[Source data]
Content starts

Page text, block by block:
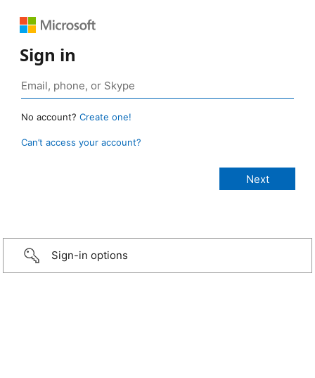
Sign in
No account? Create one!
Can’t access your account?
Sign-in options
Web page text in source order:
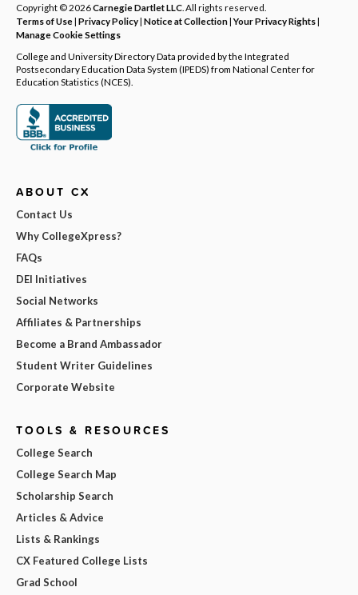
Copyright © 2026Carnegie Dartlet LLC . All rights reserved.
Terms of Use| Privacy Policy| Notice at Collection|Your Privacy Rights|
Manage Cookie Settings
College and University Directory Data provided by the Integrated
Postsecondary Education Data System (IPEDS) from National Center for
Education Statistics (NCES).
ABOUT CX
Contact Us
Why CollegeXpress?
FAQs
DEI Initiatives
Social Networks
Affiliates & Partnerships
Become a Brand Ambassador
Student Writer Guidelines
Corporate Website
TOOLS & RESOURCES
College Search
College Search Map
Scholarship Search
Articles & Advice
Lists & Rankings
CX Featured College Lists
Grad School
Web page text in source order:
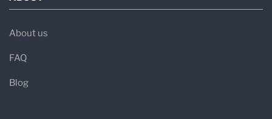
About us
FAQ
Blog

Content ends

▶ **TASK TO COMPLETE**
Every entry above is to be repeated word for word, with all pictures omitted.

▶ **TASK ANSWER**
Page text, block by block:
Sign in
No account? Create one!
Can’t access your account?
Sign-in options
Web page text in source order:
Copyright © 2026Carnegie Dartlet LLC . All rights reserved.
Terms of Use| Privacy Policy| Notice at Collection|Your Privacy Rights|
Manage Cookie Settings
College and University Directory Data provided by the Integrated
Postsecondary Education Data System (IPEDS) from National Center for
Education Statistics (NCES).
ABOUT CX
Contact Us
Why CollegeXpress?
FAQs
DEI Initiatives
Social Networks
Affiliates & Partnerships
Become a Brand Ambassador
Student Writer Guidelines
Corporate Website
TOOLS & RESOURCES
College Search
College Search Map
Scholarship Search
Articles & Advice
Lists & Rankings
CX Featured College Lists
Grad School
Web page text in source order:
About us
FAQ
Blog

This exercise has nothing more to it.